CHAPTER ONE - first of all, THE WAY YOU WRITE Y/N AS A CHARACTER???? im at a loss of words (in a positive manner ofc!!).
:::::::i have no idea whether its the fault of all those works of fiction that i had to force myself to read IN ORDER TO consume at least a bit of rare content for certain of my hyperfixations, but whenever I see a signs of ,,no, this character isn't going to start screaming and crying, generally making their situation worse, because of their stupid perception of having good luck on their side blah blah blah making even mOre stupid escape plan and then be mad when it unsurprisingly doesnt work out- like,,, yes, jennifer, you do have the absolute right to cope with such situation like that, but please just cease your noise for at least a second and use your brain!!" i buRST with happiness. i'll go more on about ,,why??" in the next rants, because ill kinda have more to go off from:3
also, the line "You should lie, but this man seems like someone who would trust you and your word until the day he dies",,,,,,circle,,,,,were you kinda fore-shadowing,,,,because now that i re-read it, it feels like what mateus kinda did til the very last chapter,,,,,,
nEXT, i adore the biting/feeding descriptions (as weird as that sounds-). it's just so,,, mateus-like, meaning GREEDY AF, rough, obnoxious and oh-so-abrupt (at least for y/n lol). i liked that a lot. and then,,, the atmosphere change, i felt as if those were the main indication of there being,,, a possibly,,, more-or-less romantic,,, relationship? if it's possible to call it that. ////:::well, mateus somewhat seems to believe, through most of the chapters, that it is a connection of this sort. bUt, the atmosphere changes - the way his expression softens, his tone of voice alternates when speaking to y/n, the small affection tokens (that kind of progress along with the story), the petnames?? spectacular.

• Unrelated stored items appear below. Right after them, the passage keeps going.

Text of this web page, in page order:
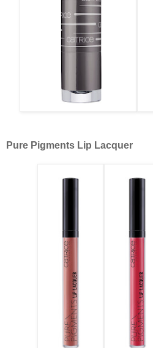
Pure Pigments Lip Lacquer
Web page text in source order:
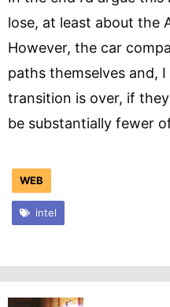
lose, at least about the
However, the car
paths themselves and,
transition is over, if
be substantially fewer
WEB
intel
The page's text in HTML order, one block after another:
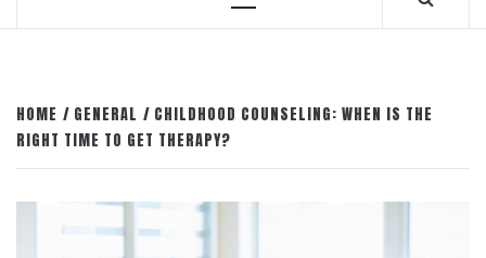
Primary
HOME GENERAL
CHILDHOOD COUNSELING: WHEN IS THE
RIGHT TIME TO GET THERAPY?
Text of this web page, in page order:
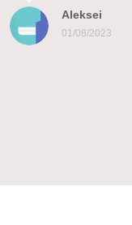
Aleksei
01/08/2023
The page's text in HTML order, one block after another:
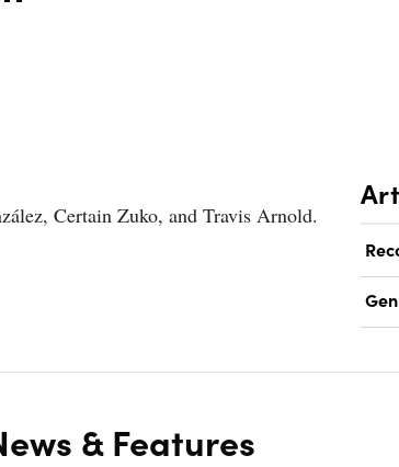
Certain Zuko, and Travis Arnold.
& Features

last but not least for this chapter's coverage, i'm coming back for a second to y/n as the character - i loVe that she basically admits that she's treated,, more-or-less well in her predicament, the only thing bothering her being the lack of companionship and pure boredom //not a backstory of abuse, depression and dependancy that for reasons unexplained still want to make her come back to her own home, as it usually happens- bc as sad as it can sometimes get, its awfully repetitive, poorly executed and just plainly boring at times//. the line about how the escape could actually be awfully easy, due to mateus seemingly trusting her or just having a good excuse, in case if she was caught was a gReat addition, because,,,, it's really all it takes, doesn't it? the circumstances she found herself in are,,, well,, crazy??? so, it wouldn't hurt - that much - to at least hatch a bit lacking of details, a bit messy, but still better than just straight up spitting in the bastard man's eye and making a run for it RIGHT BEFORE HIM AND HIS SERVANT (i mean, leon DIDNT see us leave, he says to us,,, as we leave,,,but if mateus were there to witness that too,, he wouldnt do so, lets be honest)
(i am sO sorry if its too long aND messy, but i was writing it in the sprout of a moment and right after waking up!! chapter 2 will be a cleaner take,,, i think)
My reply will be under the read more. Because I don’t know how Tumblr cuts it off anymore and. I’m mildly courteous sometimes :P
As I wrote INI, I wanted two things the most:
1. Mateus is hot.
2. Y/N is a mildly normal person. 
I don’t know who is reading on the other side of the screen. I don’t know who doesn’t have a parent, who does, who was homeless and lived in a cardboard box out in the country for his/her life. While I did want it to read like a Wattpad fic (I Fall In Love With The Hot Vampire That Takes Me Captive!?!!!?111?) I also didn’t want Y/N to be absolutely stupid. Generalizing what a normal experience might be seemed to be the smartest thing to do.
While Leon is definitely more ‘human’ due to his circumstances, Mateus only wants loyalty and a ‘bloodbag’ he can keep. I didn’t see Y/N falling in love with either of them as I wrote. As the story progresses with her first escape attempt, I knew I wanted her to be a functioning member of society.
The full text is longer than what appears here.